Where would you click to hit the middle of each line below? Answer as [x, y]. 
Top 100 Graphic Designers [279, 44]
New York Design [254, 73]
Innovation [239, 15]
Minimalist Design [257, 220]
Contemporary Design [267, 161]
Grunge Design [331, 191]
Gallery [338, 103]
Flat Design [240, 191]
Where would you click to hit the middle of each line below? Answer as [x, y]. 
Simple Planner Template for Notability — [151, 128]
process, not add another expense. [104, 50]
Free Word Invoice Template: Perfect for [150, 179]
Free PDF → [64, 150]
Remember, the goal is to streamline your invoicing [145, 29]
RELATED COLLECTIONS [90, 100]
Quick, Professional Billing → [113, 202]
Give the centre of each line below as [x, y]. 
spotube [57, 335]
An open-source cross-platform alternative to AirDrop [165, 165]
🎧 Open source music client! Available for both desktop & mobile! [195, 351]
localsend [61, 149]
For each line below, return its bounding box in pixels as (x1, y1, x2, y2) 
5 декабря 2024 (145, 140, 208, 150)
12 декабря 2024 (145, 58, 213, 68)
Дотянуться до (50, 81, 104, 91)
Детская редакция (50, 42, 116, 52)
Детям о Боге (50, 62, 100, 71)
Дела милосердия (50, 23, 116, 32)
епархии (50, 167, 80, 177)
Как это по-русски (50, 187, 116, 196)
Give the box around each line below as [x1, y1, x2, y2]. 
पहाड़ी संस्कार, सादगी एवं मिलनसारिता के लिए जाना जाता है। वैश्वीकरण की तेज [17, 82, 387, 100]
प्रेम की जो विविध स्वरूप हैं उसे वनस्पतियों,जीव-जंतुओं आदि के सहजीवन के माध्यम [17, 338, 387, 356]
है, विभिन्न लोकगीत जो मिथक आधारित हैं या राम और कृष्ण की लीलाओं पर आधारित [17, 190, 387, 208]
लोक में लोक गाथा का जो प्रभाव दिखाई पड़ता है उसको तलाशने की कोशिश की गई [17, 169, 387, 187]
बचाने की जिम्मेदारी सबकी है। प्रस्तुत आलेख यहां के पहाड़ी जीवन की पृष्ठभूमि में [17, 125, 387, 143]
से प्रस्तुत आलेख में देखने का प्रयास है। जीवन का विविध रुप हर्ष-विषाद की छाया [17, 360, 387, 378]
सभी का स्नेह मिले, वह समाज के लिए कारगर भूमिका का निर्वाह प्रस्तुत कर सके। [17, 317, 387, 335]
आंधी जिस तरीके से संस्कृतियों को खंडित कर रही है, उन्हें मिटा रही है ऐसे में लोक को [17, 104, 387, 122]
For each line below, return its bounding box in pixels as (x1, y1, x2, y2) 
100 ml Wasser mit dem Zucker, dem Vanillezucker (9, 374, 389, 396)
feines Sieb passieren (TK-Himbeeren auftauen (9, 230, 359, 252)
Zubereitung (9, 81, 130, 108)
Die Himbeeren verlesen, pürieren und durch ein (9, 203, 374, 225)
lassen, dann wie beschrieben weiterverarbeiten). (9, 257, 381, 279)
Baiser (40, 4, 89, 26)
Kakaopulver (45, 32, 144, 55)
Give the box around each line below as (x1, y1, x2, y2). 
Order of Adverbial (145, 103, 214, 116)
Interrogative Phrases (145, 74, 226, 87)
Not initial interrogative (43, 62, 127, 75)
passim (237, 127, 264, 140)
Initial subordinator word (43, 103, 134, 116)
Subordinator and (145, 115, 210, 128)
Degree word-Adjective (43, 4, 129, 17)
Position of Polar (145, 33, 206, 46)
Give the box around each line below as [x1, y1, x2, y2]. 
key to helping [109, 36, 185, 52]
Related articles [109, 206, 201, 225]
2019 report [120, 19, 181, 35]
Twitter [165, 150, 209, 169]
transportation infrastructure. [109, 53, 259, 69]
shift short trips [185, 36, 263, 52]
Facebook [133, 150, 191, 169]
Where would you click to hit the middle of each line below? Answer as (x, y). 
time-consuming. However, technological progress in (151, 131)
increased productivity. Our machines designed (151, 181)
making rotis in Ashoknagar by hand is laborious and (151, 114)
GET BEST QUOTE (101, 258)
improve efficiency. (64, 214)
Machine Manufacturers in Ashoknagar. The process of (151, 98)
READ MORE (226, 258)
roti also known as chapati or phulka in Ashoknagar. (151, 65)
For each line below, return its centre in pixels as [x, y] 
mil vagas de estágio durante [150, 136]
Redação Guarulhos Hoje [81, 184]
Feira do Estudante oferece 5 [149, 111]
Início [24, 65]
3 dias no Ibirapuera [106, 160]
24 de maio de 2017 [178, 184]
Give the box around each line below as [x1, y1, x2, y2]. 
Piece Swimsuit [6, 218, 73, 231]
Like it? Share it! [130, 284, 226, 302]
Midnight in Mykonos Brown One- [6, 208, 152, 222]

══════

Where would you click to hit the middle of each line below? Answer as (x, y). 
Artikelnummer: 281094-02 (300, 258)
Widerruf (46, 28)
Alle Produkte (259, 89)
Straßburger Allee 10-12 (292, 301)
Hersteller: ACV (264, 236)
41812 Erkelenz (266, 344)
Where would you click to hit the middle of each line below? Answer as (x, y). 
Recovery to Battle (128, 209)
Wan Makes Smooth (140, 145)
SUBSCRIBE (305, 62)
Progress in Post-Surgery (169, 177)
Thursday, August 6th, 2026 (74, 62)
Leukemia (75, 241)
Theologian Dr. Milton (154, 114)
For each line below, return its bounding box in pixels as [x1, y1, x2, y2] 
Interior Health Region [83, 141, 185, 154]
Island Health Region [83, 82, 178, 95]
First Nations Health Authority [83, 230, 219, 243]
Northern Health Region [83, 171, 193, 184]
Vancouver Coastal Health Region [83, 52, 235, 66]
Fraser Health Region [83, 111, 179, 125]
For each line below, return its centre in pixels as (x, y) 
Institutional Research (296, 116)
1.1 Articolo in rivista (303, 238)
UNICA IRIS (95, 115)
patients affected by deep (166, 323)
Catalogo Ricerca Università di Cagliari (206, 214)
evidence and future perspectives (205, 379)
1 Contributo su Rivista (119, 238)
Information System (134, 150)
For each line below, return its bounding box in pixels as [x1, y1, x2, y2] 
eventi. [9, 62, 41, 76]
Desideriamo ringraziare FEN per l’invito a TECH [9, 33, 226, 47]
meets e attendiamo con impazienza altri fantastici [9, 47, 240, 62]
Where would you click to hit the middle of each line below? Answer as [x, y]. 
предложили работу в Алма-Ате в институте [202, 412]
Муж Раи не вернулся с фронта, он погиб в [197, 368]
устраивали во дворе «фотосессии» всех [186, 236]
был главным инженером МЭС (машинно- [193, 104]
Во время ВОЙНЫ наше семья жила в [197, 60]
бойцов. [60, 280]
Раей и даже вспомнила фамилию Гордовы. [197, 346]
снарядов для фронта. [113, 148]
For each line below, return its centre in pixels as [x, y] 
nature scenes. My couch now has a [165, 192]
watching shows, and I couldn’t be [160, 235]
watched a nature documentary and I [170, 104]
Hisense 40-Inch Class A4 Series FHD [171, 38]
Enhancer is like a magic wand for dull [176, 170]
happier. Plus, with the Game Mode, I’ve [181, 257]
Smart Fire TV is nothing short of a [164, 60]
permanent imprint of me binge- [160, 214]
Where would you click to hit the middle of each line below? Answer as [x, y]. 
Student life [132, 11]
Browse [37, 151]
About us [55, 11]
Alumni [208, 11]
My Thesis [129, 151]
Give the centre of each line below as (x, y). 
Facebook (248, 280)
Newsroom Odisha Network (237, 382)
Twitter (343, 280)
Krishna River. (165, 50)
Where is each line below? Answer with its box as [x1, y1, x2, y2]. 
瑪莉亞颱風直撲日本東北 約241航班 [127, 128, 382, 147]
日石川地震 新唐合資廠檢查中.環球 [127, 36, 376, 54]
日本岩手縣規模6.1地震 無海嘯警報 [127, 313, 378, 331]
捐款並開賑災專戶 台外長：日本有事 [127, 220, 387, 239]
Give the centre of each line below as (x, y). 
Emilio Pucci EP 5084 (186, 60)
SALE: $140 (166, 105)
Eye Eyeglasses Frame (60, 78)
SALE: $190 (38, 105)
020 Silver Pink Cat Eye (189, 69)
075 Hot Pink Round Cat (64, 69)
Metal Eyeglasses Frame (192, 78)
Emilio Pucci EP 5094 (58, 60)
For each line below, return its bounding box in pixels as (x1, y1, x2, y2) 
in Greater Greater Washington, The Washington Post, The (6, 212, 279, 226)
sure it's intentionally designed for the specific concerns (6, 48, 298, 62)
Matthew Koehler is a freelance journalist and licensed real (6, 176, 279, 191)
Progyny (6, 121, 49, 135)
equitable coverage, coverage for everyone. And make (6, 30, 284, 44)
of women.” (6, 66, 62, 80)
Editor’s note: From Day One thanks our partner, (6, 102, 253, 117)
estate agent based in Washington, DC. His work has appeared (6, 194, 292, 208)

══════

## PROBLEM TO SOLVE:
Would you copy, unchanged, the stretch of the records above that begins at the line containing "日石川地震 新唐合資廠檢查中.環球 [127, 36, 376, 54]" and ends at the line containing "estate agent based", and only that?

## WRITTEN SOLUTION:
日石川地震 新唐合資廠檢查中.環球 [127, 36, 376, 54]
日本岩手縣規模6.1地震 無海嘯警報 [127, 313, 378, 331]
捐款並開賑災專戶 台外長：日本有事 [127, 220, 387, 239]
Give the centre of each line below as (x, y). 
Emilio Pucci EP 5084 (186, 60)
SALE: $140 (166, 105)
Eye Eyeglasses Frame (60, 78)
SALE: $190 (38, 105)
020 Silver Pink Cat Eye (189, 69)
075 Hot Pink Round Cat (64, 69)
Metal Eyeglasses Frame (192, 78)
Emilio Pucci EP 5094 (58, 60)
For each line below, return its bounding box in pixels as (x1, y1, x2, y2) 
in Greater Greater Washington, The Washington Post, The (6, 212, 279, 226)
sure it's intentionally designed for the specific concerns (6, 48, 298, 62)
Matthew Koehler is a freelance journalist and licensed real (6, 176, 279, 191)
Progyny (6, 121, 49, 135)
equitable coverage, coverage for everyone. And make (6, 30, 284, 44)
of women.” (6, 66, 62, 80)
Editor’s note: From Day One thanks our partner, (6, 102, 253, 117)
estate agent based in Washington, DC. His work has appeared (6, 194, 292, 208)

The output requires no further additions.